🤖 AI Summary
This work addresses the over-rationalization in user behavior simulation caused by incomplete information and the challenge that single-model approaches struggle to jointly capture interpretable preferences and implicit statistical patterns. To this end, we propose the Policy-Guided Hybrid Simulation (PGHS) framework, which introduces a novel dual-process architecture. PGHS extracts transferable decision policies from user trajectories as a shared alignment layer, enabling synergistic collaboration between a symbolic reasoning branch powered by large language models and a statistical fitting branch based on machine learning, thereby achieving mutual correction. Evaluated on a real-world dataset comprising 26,000+ trajectories across 101 merchants from Meituan, PGHS reduces group-level simulation error to 8.80%, outperforming the best reasoning- and fitting-based baselines by 45.8% and 40.9%, respectively, while effectively balancing interpretability and generalization.
📝 Abstract
Simulating group-level user behavior enables scalable counterfactual evaluation of merchant strategies without costly online experiments. However, building a trustworthy simulator faces two structural challenges. First, information incompleteness causes reasoning-based simulators to over-rationalize when unobserved factors such as offline context and implicit habits are missing.

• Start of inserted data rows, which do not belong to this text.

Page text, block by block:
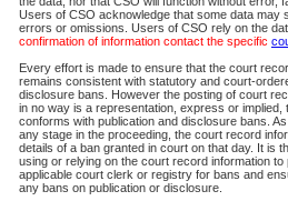
Users of CSO acknowledge that some data may
errors or omissions. Users of CSO rely on the
confirmation of information contact the specific
Every effort is made to ensure that the court
remains consistent with statutory and court-
disclosure bans. However the posting of court
in no way is a representation, express or implied,
conforms with publication and disclosure bans.
any stage in the proceeding, the court record
details of a ban granted in court on that day. It is
using or relying on the court record information
applicable court clerk or registry for bans and
any bans on publication or disclosure.
search and electronic filing
Business BCeID - provides
Basic BCeID - provides access to
CSO
BC Services Card - provides
on CSO
These accounts make it possible for you to use a
Government of British Columbia website. Court
one of these accounts in order to register with CSO.
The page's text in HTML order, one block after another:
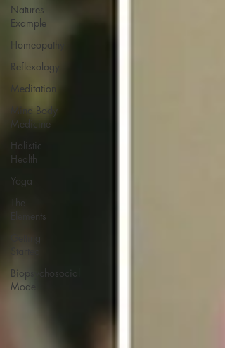
Natures
Example
Homeopathy
Reflexology
Meditation
Mind Body
Medicine
Holistic
Health
Yoga
The
Elements
Getting
Biopsychosocial
Model
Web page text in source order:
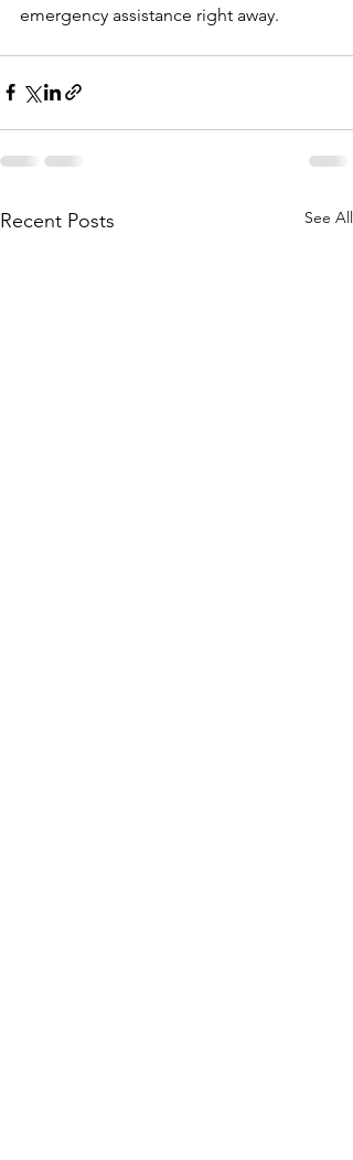
emergency assistance right away.
Recent Posts See All
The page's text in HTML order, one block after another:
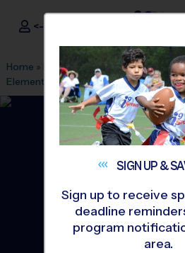
i9Sports ®
<- Sign In
Home » Find A Program » Orlando
Elementary School»Baseball»League
SIGN UP &
Sign up to receive
deadline
program
area.
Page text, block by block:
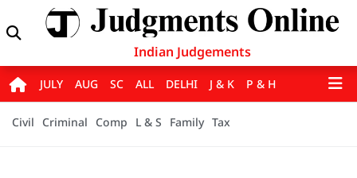
Indian Judgements
JULY AUG SC ALL DELHI J & K P & H
Civil Criminal Comp L & S Family Tax
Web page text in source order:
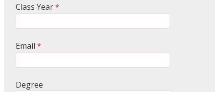
Class Year
Email
Degree
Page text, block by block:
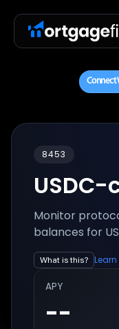
8453
USDC-
Monitor
balances for
What is this?
APY
--

Second, mechanism duality requires capturing both interpretable preferences and implicit statistical regularities, which no single paradigm achieves alone. We propose Policy-Guided Hybrid Simulation (PGHS), a dual-process framework that mines transferable decision policies from behavioral trajectories and uses them as a shared alignment layer. This layer anchors an LLM-based reasoning branch that prevents over-rationalization and an ML-based fitting branch that absorbs implicit regularities. Group-level predictions from both branches are fused for complementary correction. We deploy PGHS on Meituan with 101 merchants and over 26,000 trajectories. PGHS achieves a group simulation error of 8.80%, improving over the best reasoning-based and fitting-based baselines by 45.8% and 40.9% respectively.